Instructions for the task: Among the entries below, one stretch runs from the line that contains "Ross s𝚊lary per" through the line that contains "tenacity, perseverance, and". Repeat that stretch exactly, ends included, and only that.

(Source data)
++++++++

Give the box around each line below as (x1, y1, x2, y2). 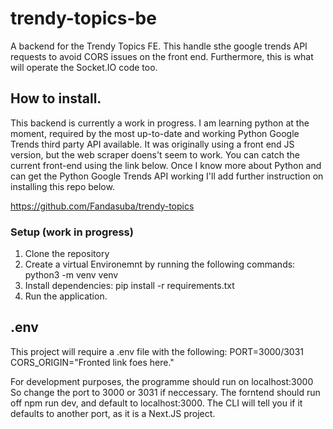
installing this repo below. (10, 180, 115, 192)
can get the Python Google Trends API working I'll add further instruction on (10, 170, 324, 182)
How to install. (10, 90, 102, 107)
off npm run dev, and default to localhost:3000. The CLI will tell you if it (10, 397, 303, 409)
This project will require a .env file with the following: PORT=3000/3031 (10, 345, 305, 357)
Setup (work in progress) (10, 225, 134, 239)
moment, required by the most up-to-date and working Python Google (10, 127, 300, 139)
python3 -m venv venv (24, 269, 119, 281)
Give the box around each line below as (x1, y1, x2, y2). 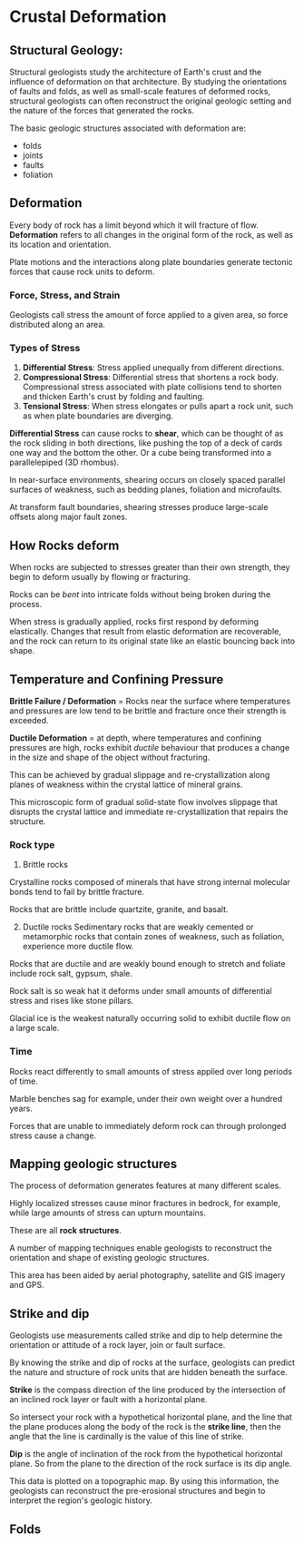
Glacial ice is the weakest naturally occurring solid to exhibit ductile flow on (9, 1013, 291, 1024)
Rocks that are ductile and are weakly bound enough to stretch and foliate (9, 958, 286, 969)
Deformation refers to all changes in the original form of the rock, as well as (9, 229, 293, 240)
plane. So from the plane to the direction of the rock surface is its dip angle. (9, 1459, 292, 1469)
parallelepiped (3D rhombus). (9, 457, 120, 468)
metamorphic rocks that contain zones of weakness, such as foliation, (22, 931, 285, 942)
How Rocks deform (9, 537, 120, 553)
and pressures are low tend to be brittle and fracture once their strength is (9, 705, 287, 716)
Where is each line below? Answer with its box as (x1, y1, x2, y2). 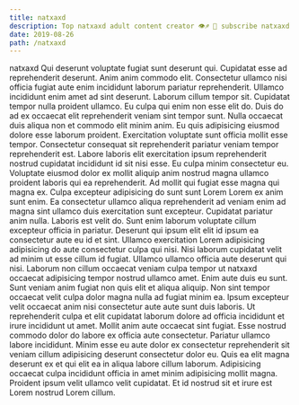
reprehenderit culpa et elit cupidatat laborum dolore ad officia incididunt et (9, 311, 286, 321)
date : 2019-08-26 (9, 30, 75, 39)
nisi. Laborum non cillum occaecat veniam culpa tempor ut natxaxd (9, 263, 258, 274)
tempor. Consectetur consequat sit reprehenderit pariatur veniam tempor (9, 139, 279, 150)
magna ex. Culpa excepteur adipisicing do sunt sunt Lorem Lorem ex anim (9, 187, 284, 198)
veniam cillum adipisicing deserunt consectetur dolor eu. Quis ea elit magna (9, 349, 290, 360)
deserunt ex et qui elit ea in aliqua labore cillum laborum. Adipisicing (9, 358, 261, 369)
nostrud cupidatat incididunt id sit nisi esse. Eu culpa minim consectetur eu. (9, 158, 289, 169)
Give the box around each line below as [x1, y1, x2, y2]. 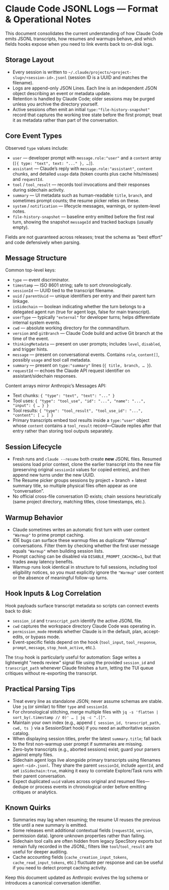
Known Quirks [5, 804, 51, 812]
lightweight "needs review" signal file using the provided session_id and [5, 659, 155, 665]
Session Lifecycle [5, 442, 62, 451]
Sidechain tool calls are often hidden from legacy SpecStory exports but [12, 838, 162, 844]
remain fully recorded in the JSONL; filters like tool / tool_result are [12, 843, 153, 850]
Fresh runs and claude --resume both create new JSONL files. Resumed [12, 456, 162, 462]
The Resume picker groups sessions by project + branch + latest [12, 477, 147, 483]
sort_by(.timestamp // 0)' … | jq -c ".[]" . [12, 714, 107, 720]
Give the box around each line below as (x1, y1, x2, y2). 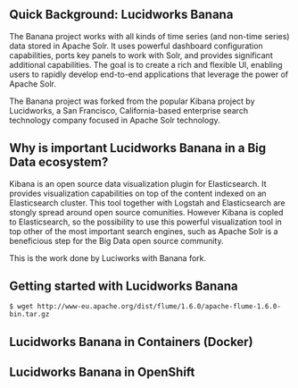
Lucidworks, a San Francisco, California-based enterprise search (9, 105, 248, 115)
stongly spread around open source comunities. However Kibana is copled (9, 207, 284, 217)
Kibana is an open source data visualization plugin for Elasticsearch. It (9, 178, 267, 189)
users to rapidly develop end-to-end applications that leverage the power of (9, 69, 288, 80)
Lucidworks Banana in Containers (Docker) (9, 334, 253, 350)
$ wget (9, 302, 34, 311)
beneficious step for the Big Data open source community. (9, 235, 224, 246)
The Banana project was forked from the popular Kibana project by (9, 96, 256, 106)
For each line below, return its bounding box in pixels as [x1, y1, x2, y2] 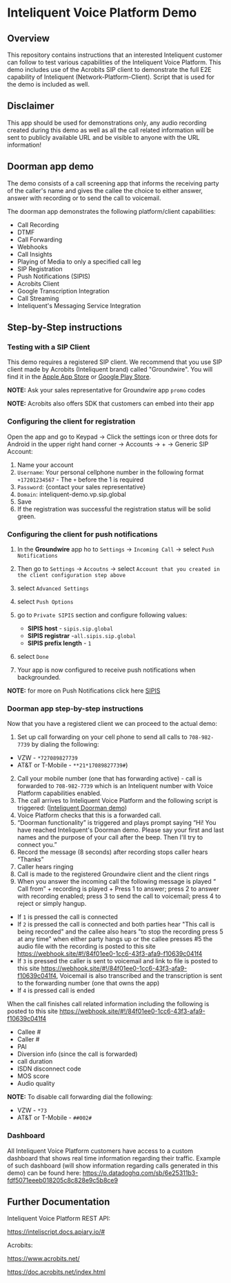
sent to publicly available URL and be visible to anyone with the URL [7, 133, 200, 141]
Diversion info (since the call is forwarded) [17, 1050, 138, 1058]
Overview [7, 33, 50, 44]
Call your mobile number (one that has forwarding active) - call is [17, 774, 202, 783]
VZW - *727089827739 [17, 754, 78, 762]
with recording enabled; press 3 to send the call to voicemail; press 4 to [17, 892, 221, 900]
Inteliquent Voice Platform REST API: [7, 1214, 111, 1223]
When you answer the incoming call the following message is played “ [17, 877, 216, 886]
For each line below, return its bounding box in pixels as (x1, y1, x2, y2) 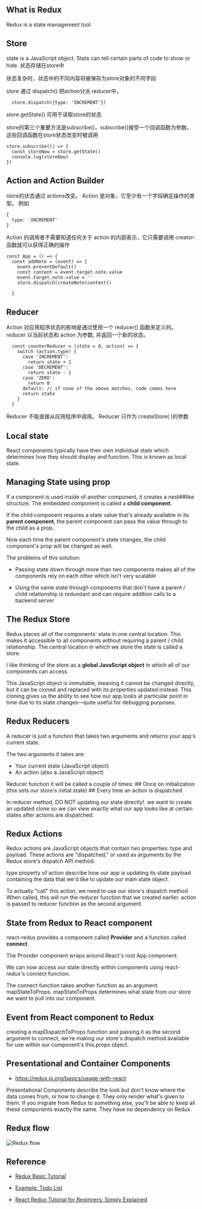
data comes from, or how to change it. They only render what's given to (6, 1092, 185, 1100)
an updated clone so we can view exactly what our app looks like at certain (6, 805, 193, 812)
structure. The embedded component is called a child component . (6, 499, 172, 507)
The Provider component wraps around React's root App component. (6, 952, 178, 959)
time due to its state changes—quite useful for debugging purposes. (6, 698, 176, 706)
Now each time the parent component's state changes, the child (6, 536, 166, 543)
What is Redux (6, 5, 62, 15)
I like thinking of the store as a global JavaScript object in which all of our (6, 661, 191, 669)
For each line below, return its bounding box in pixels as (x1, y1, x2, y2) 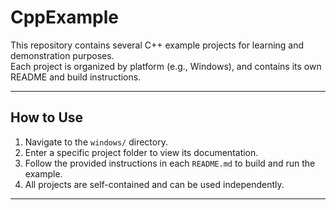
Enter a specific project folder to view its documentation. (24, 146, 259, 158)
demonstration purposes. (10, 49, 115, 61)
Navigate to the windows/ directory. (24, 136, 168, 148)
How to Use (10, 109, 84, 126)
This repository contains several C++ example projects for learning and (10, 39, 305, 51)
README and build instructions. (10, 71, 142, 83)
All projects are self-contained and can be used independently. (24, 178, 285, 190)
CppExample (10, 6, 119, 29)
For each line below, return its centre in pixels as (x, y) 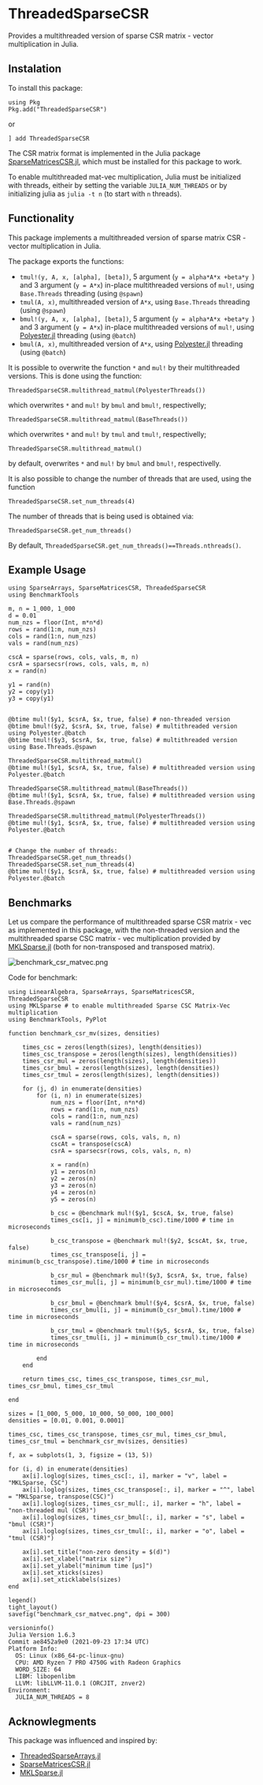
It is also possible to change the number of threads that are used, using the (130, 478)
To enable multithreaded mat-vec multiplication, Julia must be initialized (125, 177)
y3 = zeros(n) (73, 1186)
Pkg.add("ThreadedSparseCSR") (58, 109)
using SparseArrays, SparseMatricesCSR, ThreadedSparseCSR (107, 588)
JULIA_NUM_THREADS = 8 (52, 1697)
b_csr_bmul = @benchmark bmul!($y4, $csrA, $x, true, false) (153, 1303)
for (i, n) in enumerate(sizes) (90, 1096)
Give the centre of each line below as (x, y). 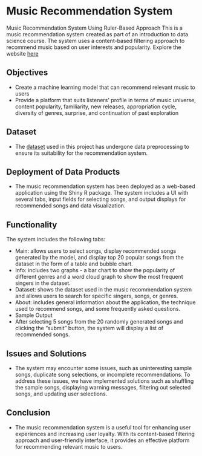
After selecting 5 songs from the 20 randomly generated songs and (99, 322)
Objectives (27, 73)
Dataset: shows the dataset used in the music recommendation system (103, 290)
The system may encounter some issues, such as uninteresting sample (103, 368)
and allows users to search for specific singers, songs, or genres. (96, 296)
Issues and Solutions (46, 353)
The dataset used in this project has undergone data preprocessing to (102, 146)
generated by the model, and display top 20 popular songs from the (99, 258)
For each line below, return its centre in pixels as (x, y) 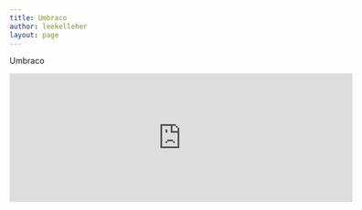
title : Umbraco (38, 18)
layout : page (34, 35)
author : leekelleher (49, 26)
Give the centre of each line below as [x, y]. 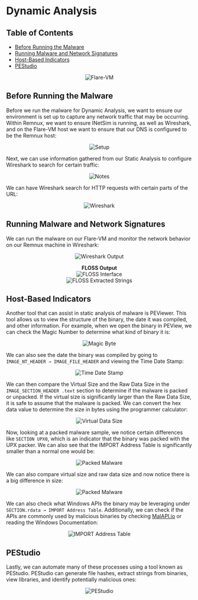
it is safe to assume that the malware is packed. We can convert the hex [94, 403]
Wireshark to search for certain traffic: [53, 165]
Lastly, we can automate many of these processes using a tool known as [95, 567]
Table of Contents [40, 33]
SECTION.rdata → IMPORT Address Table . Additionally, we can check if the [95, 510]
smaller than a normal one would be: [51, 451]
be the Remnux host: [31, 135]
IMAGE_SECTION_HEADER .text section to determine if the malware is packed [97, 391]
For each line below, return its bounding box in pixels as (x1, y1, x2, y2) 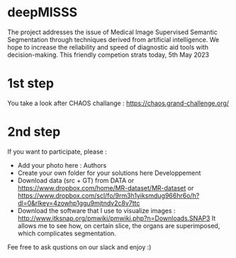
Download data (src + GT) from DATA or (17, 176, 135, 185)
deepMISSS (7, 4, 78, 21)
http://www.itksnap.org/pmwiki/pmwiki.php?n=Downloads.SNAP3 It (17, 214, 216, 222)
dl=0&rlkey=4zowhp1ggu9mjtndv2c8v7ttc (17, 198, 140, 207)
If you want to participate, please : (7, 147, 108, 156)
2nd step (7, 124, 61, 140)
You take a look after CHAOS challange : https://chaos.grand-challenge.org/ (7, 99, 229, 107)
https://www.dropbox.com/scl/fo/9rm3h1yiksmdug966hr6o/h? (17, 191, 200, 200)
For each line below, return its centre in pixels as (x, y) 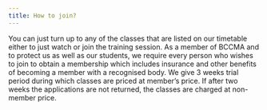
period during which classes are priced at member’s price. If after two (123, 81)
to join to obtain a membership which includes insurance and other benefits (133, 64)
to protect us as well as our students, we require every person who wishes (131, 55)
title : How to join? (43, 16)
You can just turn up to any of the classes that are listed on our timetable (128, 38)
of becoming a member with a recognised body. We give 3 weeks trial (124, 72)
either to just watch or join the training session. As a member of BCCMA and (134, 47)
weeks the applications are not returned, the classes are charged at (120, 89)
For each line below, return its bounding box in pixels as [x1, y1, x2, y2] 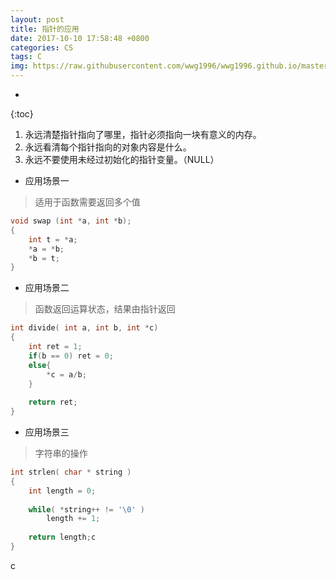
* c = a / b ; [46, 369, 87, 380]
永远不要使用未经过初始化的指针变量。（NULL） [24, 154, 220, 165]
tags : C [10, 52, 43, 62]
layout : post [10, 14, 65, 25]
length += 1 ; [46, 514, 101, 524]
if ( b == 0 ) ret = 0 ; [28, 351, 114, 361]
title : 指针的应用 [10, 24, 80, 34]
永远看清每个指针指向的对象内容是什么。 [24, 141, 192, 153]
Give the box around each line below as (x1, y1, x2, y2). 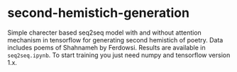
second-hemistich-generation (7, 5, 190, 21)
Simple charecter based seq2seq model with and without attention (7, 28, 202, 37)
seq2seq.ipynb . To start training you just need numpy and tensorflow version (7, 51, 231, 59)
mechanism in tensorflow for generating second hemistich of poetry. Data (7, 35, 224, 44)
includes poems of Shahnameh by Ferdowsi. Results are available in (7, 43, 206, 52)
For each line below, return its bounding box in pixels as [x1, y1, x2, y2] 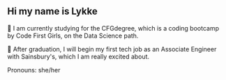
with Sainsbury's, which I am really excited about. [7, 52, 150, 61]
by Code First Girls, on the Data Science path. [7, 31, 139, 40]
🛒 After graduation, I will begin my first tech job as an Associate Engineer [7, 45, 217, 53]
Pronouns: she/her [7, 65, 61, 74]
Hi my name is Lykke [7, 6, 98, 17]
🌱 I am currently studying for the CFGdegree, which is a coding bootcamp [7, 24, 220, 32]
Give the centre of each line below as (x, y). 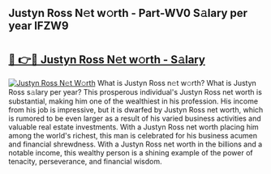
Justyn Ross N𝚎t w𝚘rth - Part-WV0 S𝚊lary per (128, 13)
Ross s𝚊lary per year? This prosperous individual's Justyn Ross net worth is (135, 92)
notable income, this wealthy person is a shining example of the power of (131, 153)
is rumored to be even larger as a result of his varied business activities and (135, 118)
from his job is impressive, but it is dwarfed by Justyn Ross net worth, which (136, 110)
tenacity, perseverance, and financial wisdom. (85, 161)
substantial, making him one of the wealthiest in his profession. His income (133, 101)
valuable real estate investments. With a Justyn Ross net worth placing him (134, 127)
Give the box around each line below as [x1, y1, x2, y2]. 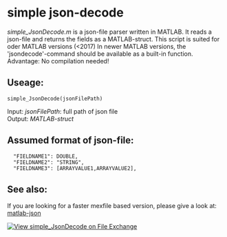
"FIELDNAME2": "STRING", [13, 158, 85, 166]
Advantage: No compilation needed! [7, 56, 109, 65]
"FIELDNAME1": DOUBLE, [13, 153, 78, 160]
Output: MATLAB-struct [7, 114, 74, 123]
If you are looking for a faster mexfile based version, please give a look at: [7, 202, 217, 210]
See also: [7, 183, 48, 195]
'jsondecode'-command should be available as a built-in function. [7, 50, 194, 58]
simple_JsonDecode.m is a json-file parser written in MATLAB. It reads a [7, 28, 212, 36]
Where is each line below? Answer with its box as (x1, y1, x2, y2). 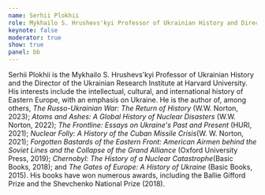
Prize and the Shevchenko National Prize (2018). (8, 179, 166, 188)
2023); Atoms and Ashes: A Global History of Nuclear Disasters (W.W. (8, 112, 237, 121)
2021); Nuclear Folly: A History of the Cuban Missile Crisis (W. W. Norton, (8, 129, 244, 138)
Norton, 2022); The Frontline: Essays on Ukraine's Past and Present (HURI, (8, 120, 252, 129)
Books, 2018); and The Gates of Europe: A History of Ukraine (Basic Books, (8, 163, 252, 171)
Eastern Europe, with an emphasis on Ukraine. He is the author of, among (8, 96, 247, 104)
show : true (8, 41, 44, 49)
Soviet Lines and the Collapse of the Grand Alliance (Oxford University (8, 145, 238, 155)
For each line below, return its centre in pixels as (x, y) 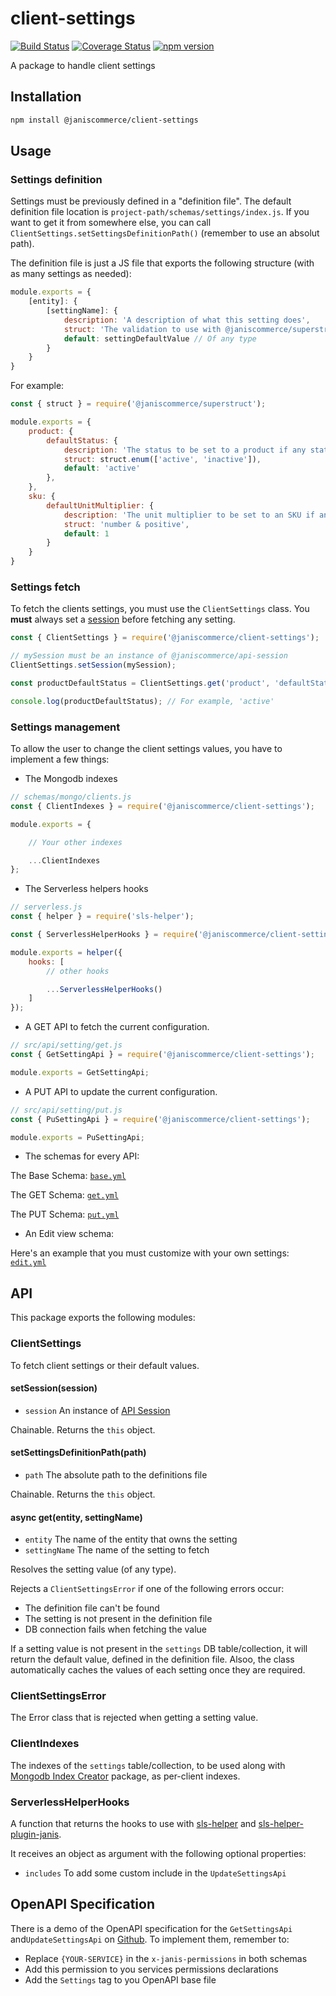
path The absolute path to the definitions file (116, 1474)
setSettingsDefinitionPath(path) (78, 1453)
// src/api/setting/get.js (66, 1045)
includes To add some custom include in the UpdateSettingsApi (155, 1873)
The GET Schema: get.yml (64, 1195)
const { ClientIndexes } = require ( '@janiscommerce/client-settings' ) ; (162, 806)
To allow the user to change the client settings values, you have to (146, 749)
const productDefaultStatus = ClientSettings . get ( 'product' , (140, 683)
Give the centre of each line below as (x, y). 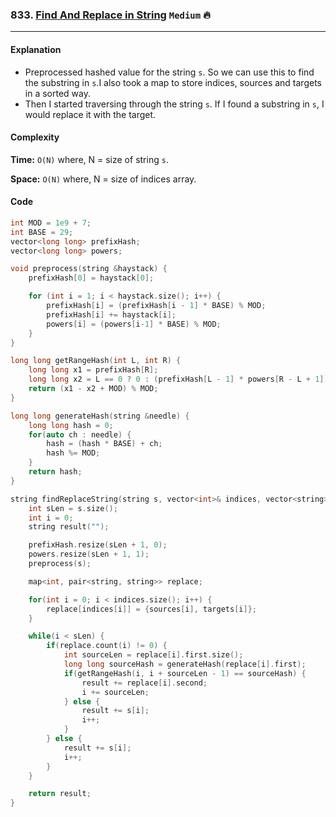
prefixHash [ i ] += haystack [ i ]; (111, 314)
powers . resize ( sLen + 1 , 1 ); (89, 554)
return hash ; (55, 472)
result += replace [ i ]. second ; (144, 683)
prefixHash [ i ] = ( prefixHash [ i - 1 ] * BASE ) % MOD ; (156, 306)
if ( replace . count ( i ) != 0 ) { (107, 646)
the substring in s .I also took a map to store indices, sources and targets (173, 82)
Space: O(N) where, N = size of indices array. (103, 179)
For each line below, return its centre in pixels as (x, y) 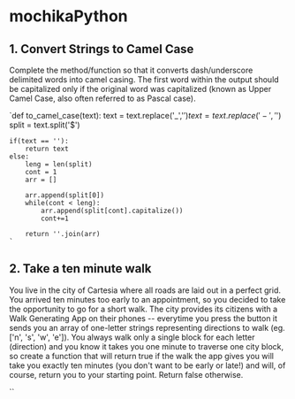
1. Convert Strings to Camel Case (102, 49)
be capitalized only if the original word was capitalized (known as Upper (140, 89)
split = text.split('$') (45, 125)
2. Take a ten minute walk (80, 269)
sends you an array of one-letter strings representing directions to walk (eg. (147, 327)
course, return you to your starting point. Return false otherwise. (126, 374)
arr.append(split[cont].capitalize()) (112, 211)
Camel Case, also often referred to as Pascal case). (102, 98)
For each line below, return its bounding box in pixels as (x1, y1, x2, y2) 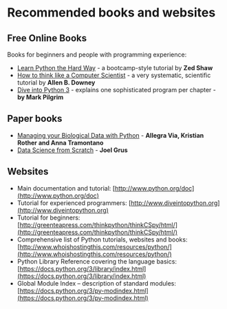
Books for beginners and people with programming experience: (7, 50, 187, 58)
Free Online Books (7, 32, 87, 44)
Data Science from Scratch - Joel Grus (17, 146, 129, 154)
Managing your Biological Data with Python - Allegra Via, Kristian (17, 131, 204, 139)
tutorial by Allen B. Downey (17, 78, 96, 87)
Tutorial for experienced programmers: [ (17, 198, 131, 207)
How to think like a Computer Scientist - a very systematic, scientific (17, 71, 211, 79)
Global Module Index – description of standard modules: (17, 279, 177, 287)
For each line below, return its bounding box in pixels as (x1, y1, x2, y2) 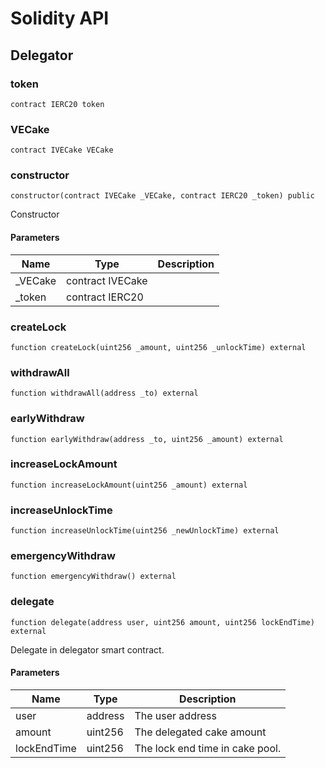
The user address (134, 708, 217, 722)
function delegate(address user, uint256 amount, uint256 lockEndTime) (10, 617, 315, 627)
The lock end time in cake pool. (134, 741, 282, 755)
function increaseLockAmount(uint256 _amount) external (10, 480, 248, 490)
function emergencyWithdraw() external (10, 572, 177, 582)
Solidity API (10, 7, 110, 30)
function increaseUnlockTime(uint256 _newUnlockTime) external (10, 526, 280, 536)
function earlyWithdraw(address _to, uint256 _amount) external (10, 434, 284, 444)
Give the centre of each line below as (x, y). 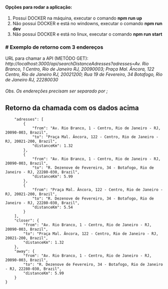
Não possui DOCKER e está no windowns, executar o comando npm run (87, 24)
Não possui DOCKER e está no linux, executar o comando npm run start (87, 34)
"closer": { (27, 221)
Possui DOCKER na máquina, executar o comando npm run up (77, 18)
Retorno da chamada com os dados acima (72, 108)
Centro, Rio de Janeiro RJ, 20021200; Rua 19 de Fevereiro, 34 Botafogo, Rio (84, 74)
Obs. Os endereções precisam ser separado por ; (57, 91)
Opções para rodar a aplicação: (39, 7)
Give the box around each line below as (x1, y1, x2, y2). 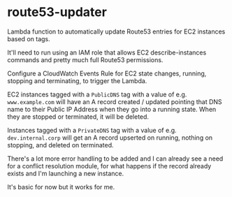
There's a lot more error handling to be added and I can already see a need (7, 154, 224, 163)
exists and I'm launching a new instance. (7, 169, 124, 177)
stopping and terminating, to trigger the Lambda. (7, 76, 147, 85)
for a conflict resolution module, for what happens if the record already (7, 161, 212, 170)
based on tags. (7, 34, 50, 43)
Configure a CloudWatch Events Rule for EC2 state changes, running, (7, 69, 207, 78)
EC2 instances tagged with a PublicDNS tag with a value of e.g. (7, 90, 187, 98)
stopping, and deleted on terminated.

++++++++

Task solution:
Ross s𝚊lary per year? This prosperous individual's Justyn Ross net worth is (135, 92)
notable income, this wealthy person is a shining example of the power of (131, 153)
is rumored to be even larger as a result of his varied business activities and (135, 118)
from his job is impressive, but it is dwarfed by Justyn Ross net worth, which (136, 110)
tenacity, perseverance, and financial wisdom. (85, 161)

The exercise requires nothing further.